WORK INSTRUCTION
Exactly and only the lines from the first entry through the line with "negotiations. Ben &" should be copied, both ends included, with no pictures.

[Records drawn from a dataset]
● ● ●

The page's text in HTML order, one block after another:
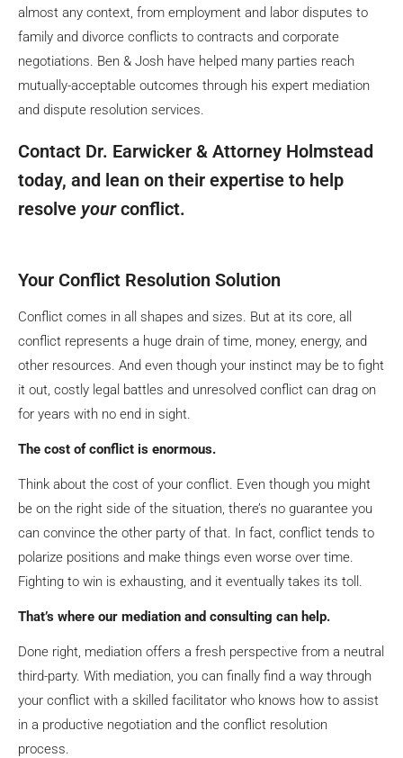
almost any context, from employment and labor disputes to
family and divorce conflicts to contracts and corporate
negotiations. Ben & Josh have helped many parties reach
mutually-acceptable outcomes through his expert mediation
and dispute resolution services.
Contact Dr. Earwicker & Attorney Holmstead
today, and lean on their expertise to help
resolve yourconflict.
Your Conflict Resolution Solution
Conflict comes in all shapes and sizes. But at its core, all
conflict represents a huge drain of time, money, energy, and
other resources. And even though your instinct may be to fight
it out, costly legal battles and unresolved conflict can drag on
for years with no end in sight.
The cost of conflict is enormous.
Think about the cost of your conflict. Even though you might
be on the right side of the situation, there’s no guarantee you
can convince the other party of that. In fact, conflict tends to
polarize positions and make things even worse over time.
Fighting to win is exhausting, and it eventually takes its toll.
That’s where our mediation and consulting can help.
Done right, mediation offers a fresh perspective from a neutral
third-party. With mediation, you can finally find a way through
your conflict with a skilled facilitator who knows how to assist
in a productive negotiation and the conflict resolution
process.
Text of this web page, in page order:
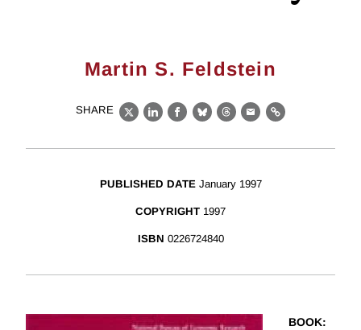
Martin S. Feldstein
SHARE
X LinkedIn
Facebook
BlueskyThreads
EmailLink
PUBLISHED DATE January 1997
COPYRIGHT 1997
ISBN 0226724840
BOOK:
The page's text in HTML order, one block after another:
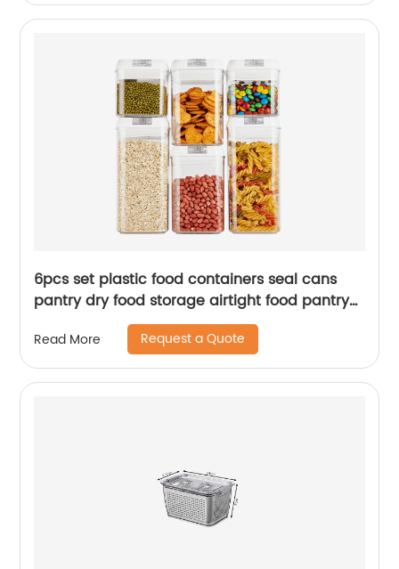
6pcs set plastic food containers seal cans
pantry dry food storage airtight food pantry
containers storage
Read More Request a Quote
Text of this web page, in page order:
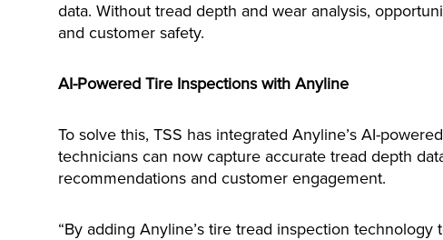
data. Without tread depth and wear analysis,
and customer safety.
AI-Powered Tire Inspections with Anyline
To solve this, TSS has integrated Anyline’s AI-
technicians can now capture accurate tread depth
recommendations and customer engagement.
“By adding Anyline’s tire tread inspection
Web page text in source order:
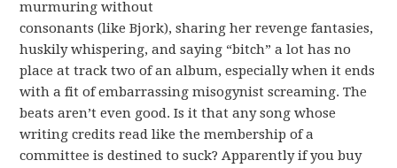
murmuring without
consonants (like Bjork), sharing her revenge fantasies,
huskily whispering, and saying “bitch” a lot has no
place at track two of an album, especially when it ends
with a fit of embarrassing misogynist screaming. The
beats aren’t even good. Is it that any song whose
writing credits read like the membership of a
committee is destined to suck? Apparently if you buy
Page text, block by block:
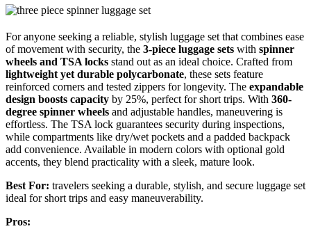
For anyone seeking a reliable, stylish luggage set that combines ease
of movement with security, the 3-piece luggage sets with spinner
wheels and TSA locks stand out as an ideal choice. Crafted from
lightweight yet durable polycarbonate, these sets feature
reinforced corners and tested zippers for longevity. The expandable
design boosts capacity by 25%, perfect for short trips. With 360-
degree spinner wheels and adjustable handles, maneuvering is
effortless. The TSA lock guarantees security during inspections,
while compartments like dry/wet pockets and a padded backpack
add convenience. Available in modern colors with optional gold
accents, they blend practicality with a sleek, mature look.
Best For: travelers seeking a durable, stylish, and secure luggage set
ideal for short trips and easy maneuverability.
Pros:
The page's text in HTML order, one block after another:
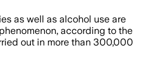
as well as alcohol use are
according to the
out in more than 300,000
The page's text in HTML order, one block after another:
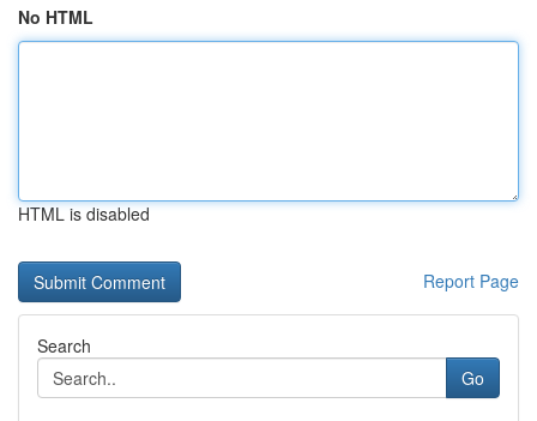
No HTML
HTML is disabled
Report Page
Search
Go
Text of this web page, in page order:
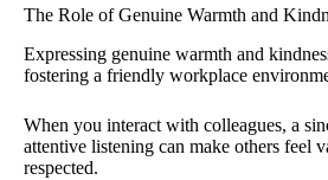
The Role of Genuine Warmth and
Expressing genuine warmth and
fostering a friendly workplace
When you interact with colleagues, a
attentive listening can make others feel
respected.
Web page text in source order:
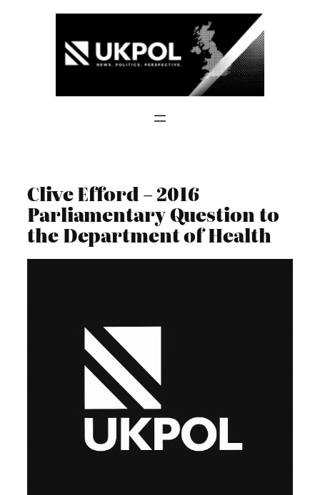
Clive Efford – 2016
Parliamentary Question to
the Department of Health
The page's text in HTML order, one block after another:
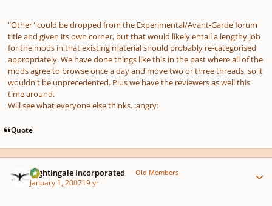
"Other" could be dropped from the Experimental/Avant-Garde forum
title and given its own corner, but that would likely entail a lengthy job
for the mods in that existing material should probably re-categorised
appropriately. We have done things like this in the past where all of the
mods agree to browse once a day and move two or three threads, so it
wouldn't be unprecedented. Plus we have the reviewers as well this
time around.
Will see what everyone else thinks. :angry:
Quote
Nightingale Incorporated Old Members
January 1, 200719 yr
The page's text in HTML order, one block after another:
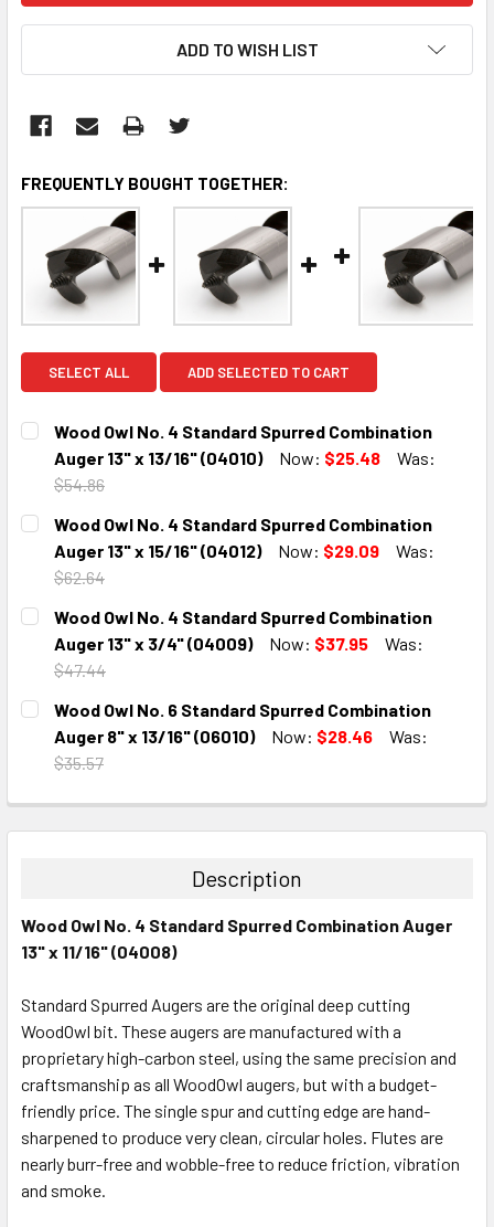
ADD TO WISH LIST
FREQUENTLY BOUGHT TOGETHER:
SELECT ALL ADD SELECTED TO CART
Wood Owl No. 4 Standard Spurred Combination
Auger 13" x 13/16" (04010)
Now: $25.48
Was:
$54.86
CURRENT
STOCK:
QUANTITY:
DECREASE QUANTITY:INCREASE QUANTITY:
Wood Owl No. 4 Standard Spurred Combination
Auger 13" x 15/16" (04012)
Now: $29.09
Was:
$62.64
CURRENT
STOCK:
QUANTITY:
DECREASE QUANTITY:INCREASE QUANTITY:
Wood Owl No. 4 Standard Spurred Combination
Auger 13" x 3/4" (04009)
Now: $37.95
Was:
$47.44
CURRENT
STOCK:
QUANTITY:
DECREASE QUANTITY:INCREASE QUANTITY:
Wood Owl No. 6 Standard Spurred Combination
Auger 8" x 13/16" (06010)
Now: $28.46
Was:
$35.57
DECREASE QUANTITY:INCREASE QUANTITY:
Description
Wood Owl No. 4 Standard Spurred Combination Auger
13" x 11/16" (04008)
Standard Spurred Augers are the original deep cutting
WoodOwl bit. These augers are manufactured with a
proprietary high-carbon steel, using the same precision and
craftsmanship as all WoodOwl augers, but with a budget-
friendly price. The single spur and cutting edge are hand-
sharpened to produce very clean, circular holes. Flutes are
nearly burr-free and wobble-free to reduce friction, vibration
and smoke.
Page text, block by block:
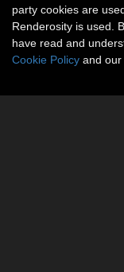
party cookies are
Renderosity is used.
have read and
Cookie Policy and our
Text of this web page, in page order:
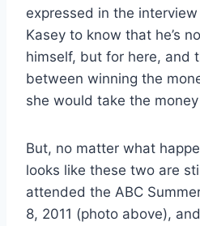
expressed in the
Kasey to know that he’s
himself, but for here, and
between winning the
she would take the
But, no matter what
looks like these two are
attended the ABC
8, 2011 (photo above),
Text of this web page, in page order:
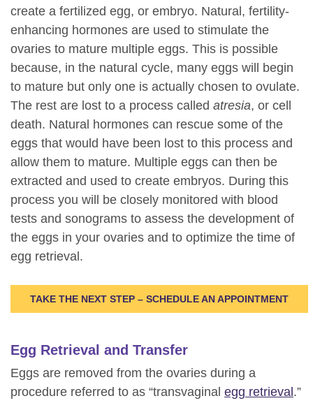
create a fertilized egg, or embryo. Natural, fertility-
enhancing hormones are used to stimulate the
ovaries to mature multiple eggs. This is possible
because, in the natural cycle, many eggs will begin
to mature but only one is actually chosen to ovulate.
The rest are lost to a process called atresia, or cell
death. Natural hormones can rescue some of the
eggs that would have been lost to this process and
allow them to mature. Multiple eggs can then be
extracted and used to create embryos. During this
process you will be closely monitored with blood
tests and sonograms to assess the development of
the eggs in your ovaries and to optimize the time of
egg retrieval.
TAKE THE NEXT STEP – SCHEDULE AN APPOINTMENT
Egg Retrieval and Transfer
Eggs are removed from the ovaries during a
procedure referred to as “transvaginal egg retrieval .”
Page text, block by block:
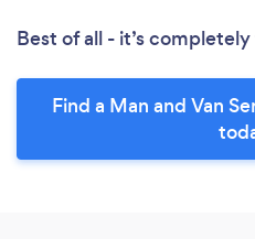
Best of all - it’s
Find a Man and Van
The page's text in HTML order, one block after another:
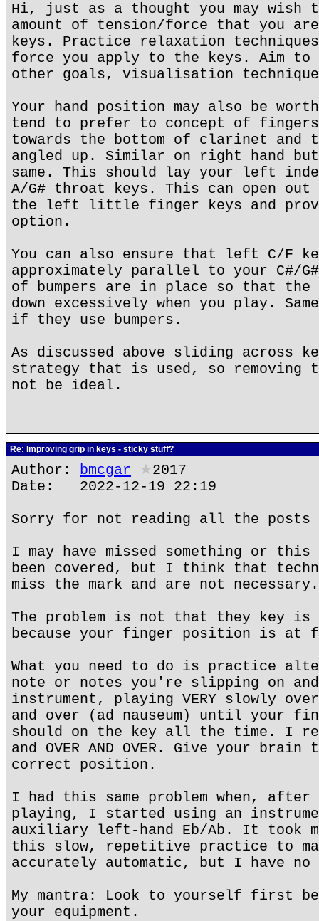
Hi, just as a thought you may wish
amount of tension/force that you
keys. Practice relaxation
force you apply to the keys. Aim
other goals, visualisation
Your hand position may also be
tend to prefer to concept of fingers
towards the bottom of clarinet and
angled up. Similar on right hand
same. This should lay your left
A/G# throat keys. This can open out
the left little finger keys and
option.
You can also ensure that left C/F
approximately parallel to your C#/
of bumpers are in place so that the
down excessively when you play.
if they use bumpers.
As discussed above sliding across
strategy that is used, so removing
not be ideal.
Re: Improving grip in keys - sticky stuff?
Author: bmcgar ★2017
Date: 2022-12-19 22:19
Sorry for not reading all the
I may have missed something or this
been covered, but I think that
miss the mark and are not necessary.
The problem is not that they key
because your finger position is at
What you need to do is practice
note or notes you're slipping on
instrument, playing VERY slowly
and over (ad nauseum) until your
should on the key all the time. I
and OVER AND OVER. Give your
correct position.
I had this same problem when,
playing, I started using an
auxiliary left-hand Eb/Ab. It took
this slow, repetitive practice to
accurately automatic, but I have no
My mantra: Look to yourself first
your equipment.
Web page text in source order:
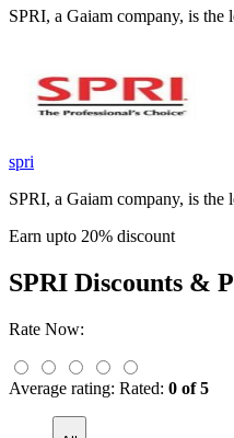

● ● ●

THE COMPLETED TASK
The page's text in HTML order, one block after another:
almost any context, from employment and labor disputes to
family and divorce conflicts to contracts and corporate
negotiations. Ben & Josh have helped many parties reach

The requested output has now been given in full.